- [Your goal] Restate word for word the lines of the records below, starting at the line that contains "RISE – Resilient" and ending at the line that contains "20 Μαΐου, 2024 [128, 7, 208, 24]", with both of those lines included and nothing else.

- [Material supplied]
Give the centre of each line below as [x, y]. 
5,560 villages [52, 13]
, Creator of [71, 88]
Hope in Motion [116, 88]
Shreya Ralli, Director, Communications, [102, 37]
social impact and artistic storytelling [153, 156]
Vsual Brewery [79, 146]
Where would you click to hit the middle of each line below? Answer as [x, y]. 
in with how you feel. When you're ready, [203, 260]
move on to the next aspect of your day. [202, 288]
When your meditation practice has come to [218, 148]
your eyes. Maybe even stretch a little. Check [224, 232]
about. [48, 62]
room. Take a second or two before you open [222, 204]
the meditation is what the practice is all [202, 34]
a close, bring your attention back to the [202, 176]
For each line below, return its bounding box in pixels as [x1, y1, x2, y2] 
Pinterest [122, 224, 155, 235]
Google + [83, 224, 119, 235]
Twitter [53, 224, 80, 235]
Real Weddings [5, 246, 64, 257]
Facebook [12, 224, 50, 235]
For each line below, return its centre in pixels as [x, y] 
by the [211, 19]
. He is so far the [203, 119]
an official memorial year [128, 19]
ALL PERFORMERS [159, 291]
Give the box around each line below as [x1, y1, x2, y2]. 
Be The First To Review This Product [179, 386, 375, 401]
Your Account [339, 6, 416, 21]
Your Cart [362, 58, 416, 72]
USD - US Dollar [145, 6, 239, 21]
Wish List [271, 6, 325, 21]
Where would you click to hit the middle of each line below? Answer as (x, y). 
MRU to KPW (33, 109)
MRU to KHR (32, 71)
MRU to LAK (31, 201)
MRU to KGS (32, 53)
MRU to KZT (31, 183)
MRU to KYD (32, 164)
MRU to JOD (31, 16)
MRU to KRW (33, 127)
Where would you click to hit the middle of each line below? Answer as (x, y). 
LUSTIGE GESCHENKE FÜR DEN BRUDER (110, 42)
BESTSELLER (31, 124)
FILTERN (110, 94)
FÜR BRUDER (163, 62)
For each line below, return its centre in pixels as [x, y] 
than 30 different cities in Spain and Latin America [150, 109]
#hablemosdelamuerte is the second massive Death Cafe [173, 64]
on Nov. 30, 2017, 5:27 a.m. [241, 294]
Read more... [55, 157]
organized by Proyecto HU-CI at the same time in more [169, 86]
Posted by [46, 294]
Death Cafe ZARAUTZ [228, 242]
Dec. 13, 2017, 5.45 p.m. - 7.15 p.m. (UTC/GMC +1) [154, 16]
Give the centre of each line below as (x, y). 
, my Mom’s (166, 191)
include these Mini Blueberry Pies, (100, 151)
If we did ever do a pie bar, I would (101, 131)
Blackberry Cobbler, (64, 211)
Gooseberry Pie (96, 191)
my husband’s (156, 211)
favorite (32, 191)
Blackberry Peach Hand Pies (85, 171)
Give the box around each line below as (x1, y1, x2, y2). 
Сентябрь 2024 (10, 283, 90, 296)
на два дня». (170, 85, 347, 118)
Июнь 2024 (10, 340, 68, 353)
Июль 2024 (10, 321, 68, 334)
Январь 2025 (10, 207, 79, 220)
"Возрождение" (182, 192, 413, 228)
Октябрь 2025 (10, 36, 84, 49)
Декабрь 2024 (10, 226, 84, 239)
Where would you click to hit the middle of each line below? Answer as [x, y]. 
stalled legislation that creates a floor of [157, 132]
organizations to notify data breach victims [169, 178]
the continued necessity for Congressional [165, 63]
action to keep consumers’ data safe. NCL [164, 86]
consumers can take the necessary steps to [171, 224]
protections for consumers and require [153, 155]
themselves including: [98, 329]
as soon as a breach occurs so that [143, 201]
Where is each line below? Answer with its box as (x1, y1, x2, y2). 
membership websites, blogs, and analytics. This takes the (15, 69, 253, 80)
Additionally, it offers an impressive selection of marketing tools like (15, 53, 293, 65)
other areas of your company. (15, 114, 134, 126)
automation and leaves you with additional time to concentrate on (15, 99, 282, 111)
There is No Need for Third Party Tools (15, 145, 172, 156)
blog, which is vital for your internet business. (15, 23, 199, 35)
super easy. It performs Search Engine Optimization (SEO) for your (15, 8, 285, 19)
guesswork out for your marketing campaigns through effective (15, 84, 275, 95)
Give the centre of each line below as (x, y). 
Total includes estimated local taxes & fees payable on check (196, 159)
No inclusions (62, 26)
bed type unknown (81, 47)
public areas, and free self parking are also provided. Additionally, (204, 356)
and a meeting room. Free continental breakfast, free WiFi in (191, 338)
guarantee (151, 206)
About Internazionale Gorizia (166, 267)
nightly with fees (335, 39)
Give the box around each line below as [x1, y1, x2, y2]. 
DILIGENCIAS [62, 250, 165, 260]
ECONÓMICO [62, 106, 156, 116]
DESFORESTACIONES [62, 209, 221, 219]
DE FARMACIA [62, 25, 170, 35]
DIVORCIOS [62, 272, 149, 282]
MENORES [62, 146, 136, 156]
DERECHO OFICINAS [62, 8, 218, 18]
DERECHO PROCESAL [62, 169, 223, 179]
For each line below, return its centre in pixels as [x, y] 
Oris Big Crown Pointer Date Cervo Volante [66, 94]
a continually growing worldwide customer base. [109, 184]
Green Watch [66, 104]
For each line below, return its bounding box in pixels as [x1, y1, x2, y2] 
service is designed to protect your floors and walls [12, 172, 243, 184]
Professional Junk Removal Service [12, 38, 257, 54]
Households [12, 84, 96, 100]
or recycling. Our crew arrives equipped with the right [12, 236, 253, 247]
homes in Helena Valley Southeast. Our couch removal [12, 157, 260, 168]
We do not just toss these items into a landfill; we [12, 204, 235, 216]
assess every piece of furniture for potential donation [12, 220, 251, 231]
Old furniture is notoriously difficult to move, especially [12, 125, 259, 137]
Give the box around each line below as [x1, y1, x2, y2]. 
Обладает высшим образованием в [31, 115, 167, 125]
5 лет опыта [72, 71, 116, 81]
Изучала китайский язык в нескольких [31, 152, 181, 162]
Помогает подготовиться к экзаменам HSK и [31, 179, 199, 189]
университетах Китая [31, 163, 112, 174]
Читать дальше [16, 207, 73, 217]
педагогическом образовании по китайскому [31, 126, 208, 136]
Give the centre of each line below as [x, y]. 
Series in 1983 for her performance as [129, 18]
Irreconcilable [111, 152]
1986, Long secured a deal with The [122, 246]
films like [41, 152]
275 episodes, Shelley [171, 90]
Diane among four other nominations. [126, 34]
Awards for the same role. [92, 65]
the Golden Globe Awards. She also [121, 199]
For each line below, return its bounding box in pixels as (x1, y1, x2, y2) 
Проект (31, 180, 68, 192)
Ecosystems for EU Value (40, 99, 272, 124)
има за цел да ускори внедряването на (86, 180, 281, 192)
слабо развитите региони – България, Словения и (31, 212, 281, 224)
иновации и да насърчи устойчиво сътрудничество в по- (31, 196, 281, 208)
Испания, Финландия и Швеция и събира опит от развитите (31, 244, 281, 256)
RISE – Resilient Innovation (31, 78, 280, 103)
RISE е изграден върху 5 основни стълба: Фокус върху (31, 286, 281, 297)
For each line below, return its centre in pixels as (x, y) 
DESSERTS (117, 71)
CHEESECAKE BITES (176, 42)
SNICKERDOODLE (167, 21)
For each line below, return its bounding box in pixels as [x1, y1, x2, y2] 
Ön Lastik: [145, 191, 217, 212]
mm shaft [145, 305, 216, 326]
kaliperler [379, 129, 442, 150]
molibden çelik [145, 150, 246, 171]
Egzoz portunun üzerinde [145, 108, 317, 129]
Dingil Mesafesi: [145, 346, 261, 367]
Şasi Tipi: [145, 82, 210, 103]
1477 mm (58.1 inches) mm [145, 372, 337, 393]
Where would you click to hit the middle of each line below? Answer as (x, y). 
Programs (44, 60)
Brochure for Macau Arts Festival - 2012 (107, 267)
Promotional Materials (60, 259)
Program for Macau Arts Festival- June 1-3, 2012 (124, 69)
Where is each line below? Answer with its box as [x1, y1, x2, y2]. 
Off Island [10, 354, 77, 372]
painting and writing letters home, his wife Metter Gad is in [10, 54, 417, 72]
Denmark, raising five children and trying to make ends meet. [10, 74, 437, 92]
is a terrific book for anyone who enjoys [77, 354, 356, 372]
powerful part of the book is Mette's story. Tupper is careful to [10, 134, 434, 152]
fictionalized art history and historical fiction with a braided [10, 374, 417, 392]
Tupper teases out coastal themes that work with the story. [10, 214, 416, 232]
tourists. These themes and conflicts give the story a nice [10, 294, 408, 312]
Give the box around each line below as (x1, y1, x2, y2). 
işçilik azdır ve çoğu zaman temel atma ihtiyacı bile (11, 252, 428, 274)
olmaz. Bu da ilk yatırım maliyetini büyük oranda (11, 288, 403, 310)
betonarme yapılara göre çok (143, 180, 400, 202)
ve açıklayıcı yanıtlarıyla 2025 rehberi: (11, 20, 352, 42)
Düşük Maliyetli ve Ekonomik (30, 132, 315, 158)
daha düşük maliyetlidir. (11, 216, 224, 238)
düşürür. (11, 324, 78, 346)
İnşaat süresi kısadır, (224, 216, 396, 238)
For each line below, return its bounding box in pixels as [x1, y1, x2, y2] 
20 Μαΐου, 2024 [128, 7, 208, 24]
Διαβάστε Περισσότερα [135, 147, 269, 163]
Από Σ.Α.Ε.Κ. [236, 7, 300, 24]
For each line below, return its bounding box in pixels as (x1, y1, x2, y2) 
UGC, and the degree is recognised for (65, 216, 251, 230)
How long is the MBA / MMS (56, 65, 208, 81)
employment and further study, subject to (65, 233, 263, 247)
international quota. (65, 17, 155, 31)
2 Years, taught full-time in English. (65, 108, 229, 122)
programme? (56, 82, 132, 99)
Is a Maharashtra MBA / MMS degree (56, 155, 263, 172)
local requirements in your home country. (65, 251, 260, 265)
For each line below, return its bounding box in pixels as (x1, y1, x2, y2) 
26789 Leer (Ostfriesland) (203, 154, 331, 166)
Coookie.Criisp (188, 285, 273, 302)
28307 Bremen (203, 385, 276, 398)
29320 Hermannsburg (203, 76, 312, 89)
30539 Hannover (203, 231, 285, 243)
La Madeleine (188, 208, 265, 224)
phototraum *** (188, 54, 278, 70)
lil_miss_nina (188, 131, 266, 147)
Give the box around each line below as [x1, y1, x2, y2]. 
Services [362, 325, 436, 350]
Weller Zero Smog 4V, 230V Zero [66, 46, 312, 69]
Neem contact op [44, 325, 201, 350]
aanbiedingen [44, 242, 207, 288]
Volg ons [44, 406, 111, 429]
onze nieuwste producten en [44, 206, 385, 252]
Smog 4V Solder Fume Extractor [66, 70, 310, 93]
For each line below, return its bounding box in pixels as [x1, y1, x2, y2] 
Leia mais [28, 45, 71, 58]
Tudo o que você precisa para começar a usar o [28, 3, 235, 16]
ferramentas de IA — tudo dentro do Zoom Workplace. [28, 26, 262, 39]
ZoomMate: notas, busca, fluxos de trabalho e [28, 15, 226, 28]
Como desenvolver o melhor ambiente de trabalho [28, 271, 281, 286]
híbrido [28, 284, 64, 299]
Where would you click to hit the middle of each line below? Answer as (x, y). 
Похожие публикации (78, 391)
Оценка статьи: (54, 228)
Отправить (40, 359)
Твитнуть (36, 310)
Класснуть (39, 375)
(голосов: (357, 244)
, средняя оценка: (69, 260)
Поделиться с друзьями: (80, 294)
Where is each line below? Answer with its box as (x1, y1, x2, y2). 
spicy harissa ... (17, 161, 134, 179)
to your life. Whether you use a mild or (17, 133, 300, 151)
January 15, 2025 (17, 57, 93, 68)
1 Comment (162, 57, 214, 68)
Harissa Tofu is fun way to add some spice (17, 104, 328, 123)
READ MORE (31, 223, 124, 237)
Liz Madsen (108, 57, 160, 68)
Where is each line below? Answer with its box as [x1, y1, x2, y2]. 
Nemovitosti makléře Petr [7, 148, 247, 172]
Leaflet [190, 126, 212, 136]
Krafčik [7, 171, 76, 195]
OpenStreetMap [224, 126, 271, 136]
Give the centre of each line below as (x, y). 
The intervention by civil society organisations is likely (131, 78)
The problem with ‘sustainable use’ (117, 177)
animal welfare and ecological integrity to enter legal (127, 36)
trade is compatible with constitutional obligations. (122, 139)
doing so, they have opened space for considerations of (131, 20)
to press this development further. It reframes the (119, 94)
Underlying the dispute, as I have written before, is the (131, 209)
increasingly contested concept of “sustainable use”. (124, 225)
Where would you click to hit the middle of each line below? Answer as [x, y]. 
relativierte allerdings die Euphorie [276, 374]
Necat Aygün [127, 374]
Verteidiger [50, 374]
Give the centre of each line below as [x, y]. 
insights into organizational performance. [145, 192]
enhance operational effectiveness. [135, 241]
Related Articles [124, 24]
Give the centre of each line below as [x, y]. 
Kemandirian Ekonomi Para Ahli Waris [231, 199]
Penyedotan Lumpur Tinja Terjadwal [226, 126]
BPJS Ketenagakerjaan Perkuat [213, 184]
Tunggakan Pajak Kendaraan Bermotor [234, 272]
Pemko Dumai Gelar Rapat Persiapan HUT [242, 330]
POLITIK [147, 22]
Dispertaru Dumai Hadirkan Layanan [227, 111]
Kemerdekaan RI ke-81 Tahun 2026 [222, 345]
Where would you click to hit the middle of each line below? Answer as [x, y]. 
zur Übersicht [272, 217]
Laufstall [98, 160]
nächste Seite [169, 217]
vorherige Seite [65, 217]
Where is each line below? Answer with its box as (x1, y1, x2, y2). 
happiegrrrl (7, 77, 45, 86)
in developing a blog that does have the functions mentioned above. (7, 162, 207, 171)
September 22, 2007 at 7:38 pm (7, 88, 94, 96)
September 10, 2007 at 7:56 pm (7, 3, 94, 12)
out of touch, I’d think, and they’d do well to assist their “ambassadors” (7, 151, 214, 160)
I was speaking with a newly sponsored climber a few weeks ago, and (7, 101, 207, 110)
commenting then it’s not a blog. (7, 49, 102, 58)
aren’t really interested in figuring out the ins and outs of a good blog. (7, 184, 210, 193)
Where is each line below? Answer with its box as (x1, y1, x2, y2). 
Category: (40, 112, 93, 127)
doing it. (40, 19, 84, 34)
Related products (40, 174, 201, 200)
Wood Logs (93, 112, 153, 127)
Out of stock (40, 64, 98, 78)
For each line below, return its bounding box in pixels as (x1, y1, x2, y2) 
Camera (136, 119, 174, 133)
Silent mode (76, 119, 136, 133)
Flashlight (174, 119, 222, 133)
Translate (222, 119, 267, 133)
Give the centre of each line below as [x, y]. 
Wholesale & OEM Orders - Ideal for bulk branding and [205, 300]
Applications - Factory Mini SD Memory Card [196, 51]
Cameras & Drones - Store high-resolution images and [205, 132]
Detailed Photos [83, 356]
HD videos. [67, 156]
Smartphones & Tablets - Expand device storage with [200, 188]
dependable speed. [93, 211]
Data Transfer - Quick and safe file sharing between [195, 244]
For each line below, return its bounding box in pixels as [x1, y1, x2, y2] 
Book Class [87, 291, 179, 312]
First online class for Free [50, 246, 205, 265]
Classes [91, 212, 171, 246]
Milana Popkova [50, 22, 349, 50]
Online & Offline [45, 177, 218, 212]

- [Answer to this task]
RISE – Resilient Innovation (31, 78, 280, 103)
RISE е изграден върху 5 основни стълба: Фокус върху (31, 286, 281, 297)
For each line below, return its centre in pixels as (x, y) 
DESSERTS (117, 71)
CHEESECAKE BITES (176, 42)
SNICKERDOODLE (167, 21)
For each line below, return its bounding box in pixels as [x1, y1, x2, y2] 
Ön Lastik: [145, 191, 217, 212]
mm shaft [145, 305, 216, 326]
kaliperler [379, 129, 442, 150]
molibden çelik [145, 150, 246, 171]
Egzoz portunun üzerinde [145, 108, 317, 129]
Dingil Mesafesi: [145, 346, 261, 367]
Şasi Tipi: [145, 82, 210, 103]
1477 mm (58.1 inches) mm [145, 372, 337, 393]
Where would you click to hit the middle of each line below? Answer as (x, y). 
Programs (44, 60)
Brochure for Macau Arts Festival - 2012 (107, 267)
Promotional Materials (60, 259)
Program for Macau Arts Festival- June 1-3, 2012 (124, 69)
Where is each line below? Answer with its box as [x1, y1, x2, y2]. 
Off Island [10, 354, 77, 372]
painting and writing letters home, his wife Metter Gad is in [10, 54, 417, 72]
Denmark, raising five children and trying to make ends meet. [10, 74, 437, 92]
is a terrific book for anyone who enjoys [77, 354, 356, 372]
powerful part of the book is Mette's story. Tupper is careful to [10, 134, 434, 152]
fictionalized art history and historical fiction with a braided [10, 374, 417, 392]
Tupper teases out coastal themes that work with the story. [10, 214, 416, 232]
tourists. These themes and conflicts give the story a nice [10, 294, 408, 312]
Give the box around each line below as (x1, y1, x2, y2). 
işçilik azdır ve çoğu zaman temel atma ihtiyacı bile (11, 252, 428, 274)
olmaz. Bu da ilk yatırım maliyetini büyük oranda (11, 288, 403, 310)
betonarme yapılara göre çok (143, 180, 400, 202)
ve açıklayıcı yanıtlarıyla 2025 rehberi: (11, 20, 352, 42)
Düşük Maliyetli ve Ekonomik (30, 132, 315, 158)
daha düşük maliyetlidir. (11, 216, 224, 238)
düşürür. (11, 324, 78, 346)
İnşaat süresi kısadır, (224, 216, 396, 238)
For each line below, return its bounding box in pixels as [x1, y1, x2, y2] 
20 Μαΐου, 2024 [128, 7, 208, 24]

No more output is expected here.